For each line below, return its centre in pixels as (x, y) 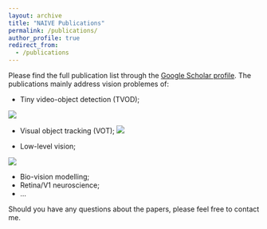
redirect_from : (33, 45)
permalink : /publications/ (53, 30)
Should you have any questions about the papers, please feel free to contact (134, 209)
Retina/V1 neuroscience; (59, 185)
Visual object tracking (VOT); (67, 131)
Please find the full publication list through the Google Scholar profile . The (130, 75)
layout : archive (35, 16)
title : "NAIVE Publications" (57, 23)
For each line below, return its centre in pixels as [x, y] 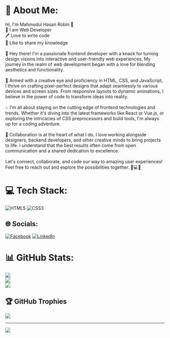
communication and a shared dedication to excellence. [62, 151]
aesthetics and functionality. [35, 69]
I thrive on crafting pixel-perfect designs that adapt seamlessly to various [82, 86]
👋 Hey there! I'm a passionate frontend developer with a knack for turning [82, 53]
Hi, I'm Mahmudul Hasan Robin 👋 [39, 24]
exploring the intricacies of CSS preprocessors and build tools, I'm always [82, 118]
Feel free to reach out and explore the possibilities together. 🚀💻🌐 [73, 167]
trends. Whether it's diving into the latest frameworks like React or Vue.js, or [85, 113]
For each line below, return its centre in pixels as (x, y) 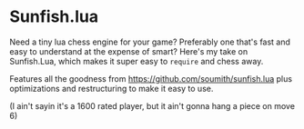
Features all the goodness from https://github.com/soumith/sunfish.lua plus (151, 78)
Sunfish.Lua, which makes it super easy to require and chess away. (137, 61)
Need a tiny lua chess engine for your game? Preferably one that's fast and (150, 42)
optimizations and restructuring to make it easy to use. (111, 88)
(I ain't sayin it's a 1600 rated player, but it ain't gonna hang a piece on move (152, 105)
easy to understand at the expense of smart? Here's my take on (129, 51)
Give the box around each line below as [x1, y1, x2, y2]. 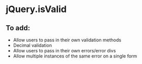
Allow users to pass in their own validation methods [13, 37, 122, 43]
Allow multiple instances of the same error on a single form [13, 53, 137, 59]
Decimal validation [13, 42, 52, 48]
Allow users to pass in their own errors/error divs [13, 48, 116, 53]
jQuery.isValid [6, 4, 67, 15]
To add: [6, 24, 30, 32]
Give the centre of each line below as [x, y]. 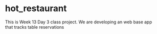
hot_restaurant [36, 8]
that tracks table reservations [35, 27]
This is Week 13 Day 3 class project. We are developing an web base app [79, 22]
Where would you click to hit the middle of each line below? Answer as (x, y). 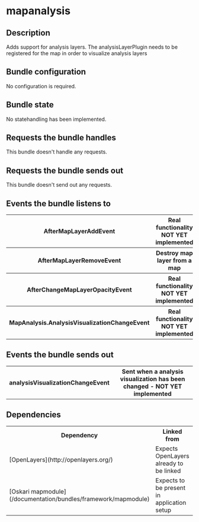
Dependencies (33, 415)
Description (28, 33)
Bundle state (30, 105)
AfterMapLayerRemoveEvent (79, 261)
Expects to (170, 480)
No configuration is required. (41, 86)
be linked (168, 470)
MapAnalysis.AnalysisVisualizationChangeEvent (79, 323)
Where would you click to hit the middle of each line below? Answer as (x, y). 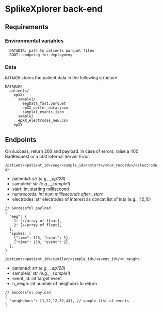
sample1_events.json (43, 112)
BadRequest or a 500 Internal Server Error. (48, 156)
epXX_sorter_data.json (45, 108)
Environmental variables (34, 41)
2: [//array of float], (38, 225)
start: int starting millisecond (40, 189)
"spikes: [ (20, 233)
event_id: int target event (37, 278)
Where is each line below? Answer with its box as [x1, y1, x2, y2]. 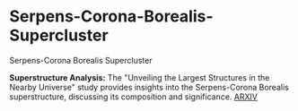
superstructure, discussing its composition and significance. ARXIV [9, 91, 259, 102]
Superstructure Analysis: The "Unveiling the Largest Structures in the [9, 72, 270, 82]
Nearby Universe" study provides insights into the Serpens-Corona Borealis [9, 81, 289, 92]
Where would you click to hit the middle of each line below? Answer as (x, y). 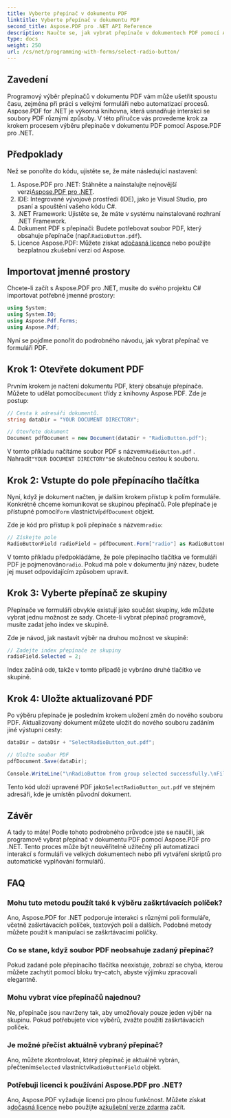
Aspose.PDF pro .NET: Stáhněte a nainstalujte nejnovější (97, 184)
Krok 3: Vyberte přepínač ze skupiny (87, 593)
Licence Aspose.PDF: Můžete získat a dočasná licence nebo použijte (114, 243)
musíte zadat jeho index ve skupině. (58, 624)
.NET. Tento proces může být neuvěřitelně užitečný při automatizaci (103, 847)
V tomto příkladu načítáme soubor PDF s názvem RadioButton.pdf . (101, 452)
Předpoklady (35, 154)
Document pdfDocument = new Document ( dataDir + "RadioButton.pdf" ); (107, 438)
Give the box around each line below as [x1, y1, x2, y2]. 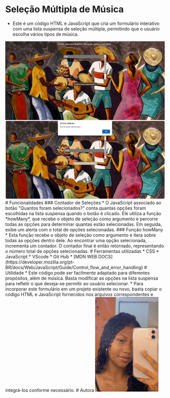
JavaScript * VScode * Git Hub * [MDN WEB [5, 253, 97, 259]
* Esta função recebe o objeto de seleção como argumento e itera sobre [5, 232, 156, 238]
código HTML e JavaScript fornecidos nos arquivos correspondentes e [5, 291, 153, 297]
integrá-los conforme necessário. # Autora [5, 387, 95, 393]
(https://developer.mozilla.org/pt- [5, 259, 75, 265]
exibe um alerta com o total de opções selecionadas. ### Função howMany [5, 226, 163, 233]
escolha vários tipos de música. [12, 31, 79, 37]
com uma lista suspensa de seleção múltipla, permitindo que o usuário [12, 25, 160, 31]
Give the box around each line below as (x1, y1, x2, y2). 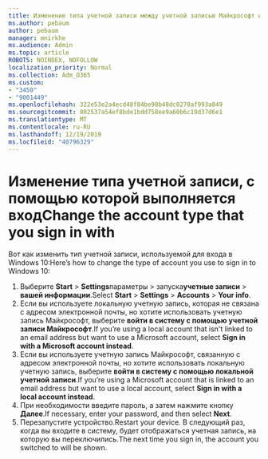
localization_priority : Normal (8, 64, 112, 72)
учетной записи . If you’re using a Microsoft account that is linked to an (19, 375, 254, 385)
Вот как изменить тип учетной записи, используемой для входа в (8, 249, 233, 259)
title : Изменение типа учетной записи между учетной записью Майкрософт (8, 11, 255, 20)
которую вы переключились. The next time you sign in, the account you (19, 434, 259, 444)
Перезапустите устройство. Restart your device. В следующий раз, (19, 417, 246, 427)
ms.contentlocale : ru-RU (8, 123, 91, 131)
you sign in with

_____

• WHAT TO WORK ON: What lines in the listing include the string "that"? Copy them out.

• REPLY:
I thrive on crafting pixel-perfect designs that adapt seamlessly to various [82, 86]
Need a tiny lua chess engine for your game? Preferably one that's fast and (150, 42)
that tracks table reservations [35, 27]
учетной записи . If you’re using a Microsoft account that is linked to an (19, 375, 254, 385)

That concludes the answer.